The Ottomans built the al-Uzair Mosque and named it in honor of Lazarus, who is revered by both Christians and Muslims. For 100 years after it was constructed, Christians were invited to worship in it, but the practice was frowned upon by European church authorities who preferred that adherents of both faiths remain separate.
In 1838, Edward Robinson visited, and described it as a poor village of some 20 families. It was also noted as a Muslim village, located in the el-Wadiyeh region, east of Jerusalem.
In 1870, the French explorer Victor Guérin visited the village. Socin found that al-Eizariya had a population of 113, with a total of 36 houses, from an official Ottoman village list from about the same year. The population count included men only. Hartmann found that the village had 35 houses.
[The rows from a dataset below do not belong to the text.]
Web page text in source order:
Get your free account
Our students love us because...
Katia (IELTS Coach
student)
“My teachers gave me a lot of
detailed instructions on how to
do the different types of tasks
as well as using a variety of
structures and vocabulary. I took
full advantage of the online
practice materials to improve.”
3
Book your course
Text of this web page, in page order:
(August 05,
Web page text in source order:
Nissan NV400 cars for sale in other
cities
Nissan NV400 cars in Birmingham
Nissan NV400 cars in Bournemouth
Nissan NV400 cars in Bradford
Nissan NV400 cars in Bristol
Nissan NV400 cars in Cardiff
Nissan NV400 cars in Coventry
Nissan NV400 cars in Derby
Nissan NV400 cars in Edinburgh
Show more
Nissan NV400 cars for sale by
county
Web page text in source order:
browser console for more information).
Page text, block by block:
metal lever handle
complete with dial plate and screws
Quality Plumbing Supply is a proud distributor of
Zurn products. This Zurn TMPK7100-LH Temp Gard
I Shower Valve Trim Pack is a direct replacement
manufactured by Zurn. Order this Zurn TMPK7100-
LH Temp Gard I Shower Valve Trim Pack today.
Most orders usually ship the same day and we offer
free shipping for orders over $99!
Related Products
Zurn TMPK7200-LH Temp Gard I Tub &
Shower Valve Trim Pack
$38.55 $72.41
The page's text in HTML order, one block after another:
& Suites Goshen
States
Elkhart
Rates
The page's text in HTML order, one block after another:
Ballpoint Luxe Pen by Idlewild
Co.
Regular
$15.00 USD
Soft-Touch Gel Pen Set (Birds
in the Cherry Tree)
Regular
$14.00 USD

In 1883, the PEF's Survey of Western Palestine described the village (named El Aziriyeh), as being on the side of a hill, with a ravine running down on the east side of it. The houses were built of stone. The village was dominated by the remains of a Crusader building. A mosque with a white dome was built over what was traditionally the tomb of Lazaruz. A second small mosque, dedicated to a Sheik Ahmed, was located to the south of the village.
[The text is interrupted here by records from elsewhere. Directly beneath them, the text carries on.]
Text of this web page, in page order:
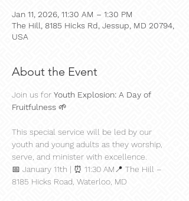
Jan 11, 2026, 11:30 AM – 1:30 PM
The Hill, 8185 Hicks Rd, Jessup, MD 20794,
USA
About the Event
Join us for Youth Explosion: A Day of
Fruitfulness 🌱
This special service will be led by our
youth and young adults as they worship,
serve, and minister with excellence.
📅 January 11th | ⏰ 11:30 AM📍 The Hill –
8185 Hicks Road, Waterloo, MD
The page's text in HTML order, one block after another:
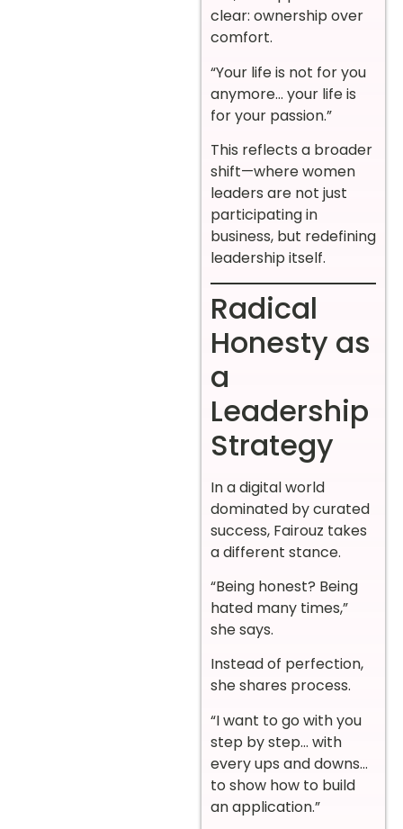
clear: ownership over
comfort.
“Your life is not for you
anymore… your life is
for your passion.”
This reflects a broader
shift—where women
leaders are not just
participating in
business, but redefining
leadership itself.
Radical
Honesty as
a
Leadership
Strategy
In a digital world
dominated by curated
success, Fairouz takes
a different stance.
“Being honest? Being
hated many times,”
she says.
Instead of perfection,
she shares process.
“I want to go with you
step by step… with
every ups and downs…
to show how to build
an application.”
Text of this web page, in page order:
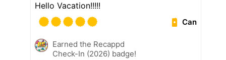
Hello Vacation!!!!!
Can
Earned the Recappd
Check-In (2026) badge!
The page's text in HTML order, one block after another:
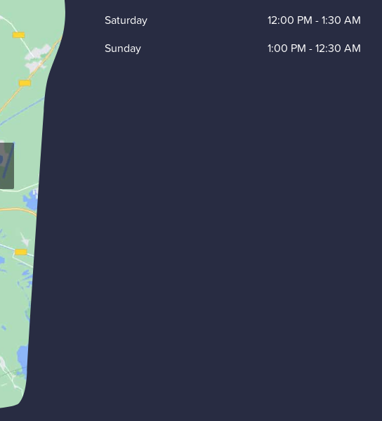
Saturday
12:00 PM -1:30 AM
Sunday
1:00 PM -12:30 AM
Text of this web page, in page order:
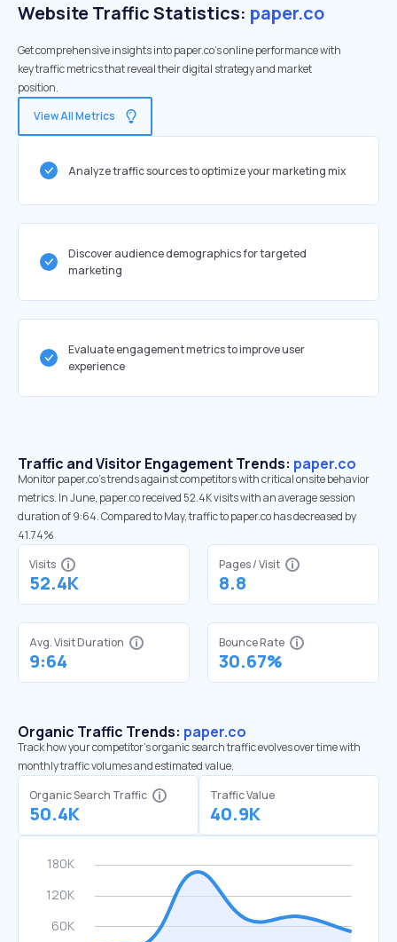
Website Traffic Statistics: paper.co
Get comprehensive insights into paper.co's online performance with
key traffic metrics that reveal their digital strategy and market
position.
View All Metrics
Analyze traffic sources to optimize your marketing mix
Discover audience demographics for targeted
marketing
Evaluate engagement metrics to improve user
experience
Traffic and Visitor Engagement Trends: paper.co
Monitor paper.co’s trends against competitors with critical onsite behavior
metrics. In June, paper.co received 52.4K visits with an average session
duration of 9:64. Compared to May, traffic to paper.co has decreased by
41.74%
Visits
52.4K
Pages / Visit
8.8
Avg. Visit Duration
9:64
Bounce Rate
30.67%
Organic Traffic Trends: paper.co
Track how your competitor's organic search traffic evolves over time with
monthly traffic volumes and estimated value.
Organic Search Traffic
50.4K
Traffic Value
40.9K

Around 1890, Khalil Aburish, whose ancestors had officially been designated "guardians of the holy resting place of Lazarus", began promoting al-Eizariya as a tourist or pilgrimage destination.
In 1896 the population of El-'azarije was estimated to be about 315 persons.
In the early 20th century, visitors counted 40 family dwellings in the village. In 1917, it had about 400 residents.
In the 1922 census of Palestine conducted by the British Mandate authorities, the village had a population of 506 Muslims and 9 Christians, where 2 of the Christians were Orthodox, and 7 Roman Catholics. In the 1931 census of Palestine this had increased to 726 persons, 715 Muslims and 11 Christians, in 152 houses. The number included members of a Greek Convent.
In the 1945 statistics, the population was 1,060; 1,040 Muslims and 20 Christians, while the total land area was 11,179 dunams, according to an official land and population survey. Of this, 43 were allocated for plantations and irrigable land, 3,359 for cereals, while 102 dunams were classified as built-up (urban) areas.
During the 1948 Arab–Israeli War, and through the years 1948–1967, the site was controlled by Jordan.
In 1961, the population of the area was 3,308.
Since the Six-Day War in 1967, Bethany has been occupied by Israel, and lands to the east of the village were declared a closed military zone, cutting farmers off from the lentils and wheat crops they cultivated on the hilltops where Maaleh Adumim was later established.
Today, the town is overcrowded due to rapid population growth and a lack of town planning. Much of the agricultural land that produced figs, almonds, olives and carob has been confiscated or cut down by Israeli authorities, or has been absorbed into the expanding built-up area of Al-Eizariya.
After the 1995 accords, 87.3% of Al-Eizariya land was classified as Area C and the remaining 12.7% as Area B. Israel has confiscated land from Al-Eizariya in order to build two Israeli settlements:
Many of the original inhabitants now live in Jordan, the United States, and the Arab states of the Persian Gulf. Real estate speculation and the opening of many bank branches briefly accompanied expectations that the Palestinian Authority would set up its seat of government in East Jerusalem. In 2000, about a quarter of the population, then 16,000, held Israeli ID cards.
In 2004, the Israeli West Bank barrier was built across Bethany's main road, curtailing the commerce in the strip of shops along the road, which drew both Arab and Jewish customers.